Difference operators and difference equations on lattices, or grids, up to the elliptic hypergeometric case

TL;DR

This paper develops a framework for defining difference operators on elliptic lattices, extending classical difference equations to the elliptic hypergeometric case, and explores their properties and solutions.

Contribution

It introduces a general method to define difference operators on elliptic lattices, connecting rational functions and elliptic functions, and constructs related difference equations with orthogonality properties.

Findings

Difference operators on elliptic lattices are defined with rational function properties.

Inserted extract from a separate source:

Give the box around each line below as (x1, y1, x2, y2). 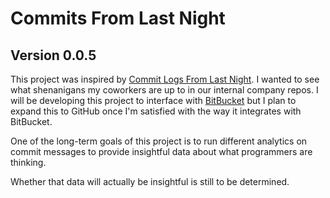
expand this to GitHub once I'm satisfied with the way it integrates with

Constructed first and second order difference equations up to elliptic hypergeometric cases.

Established orthogonality and biorthogonality of rational solutions.

Abstract

It is shown how to define difference operators and equations on particular lattices $\{x_n\}$, $2n\in\mathbb{Z}$, such that the divided difference operator $(\mathcal{D}f)(x_{n+1/2})= (f(x_{n+1})-f(x_n))/(x_{n+1}-x_n)$ has the property that $\mathcal{D}f$ is a rational function of degree $2d$ when $f$ is a rational function of degree $d$. It is then shown that the $x_n$s are in the most general case values of an elliptic function at a sequence of arguments in arithmetic progression (\emph{elliptic lattice}). Many special and limit cases, down to the most elementary ones, are considered too. First and second order difference operators and equations are constructed, up to the simplest elliptic hypergeometric ones. One also shows orthogonality and biorthogonality properties of rational solutions to some of these difference equations.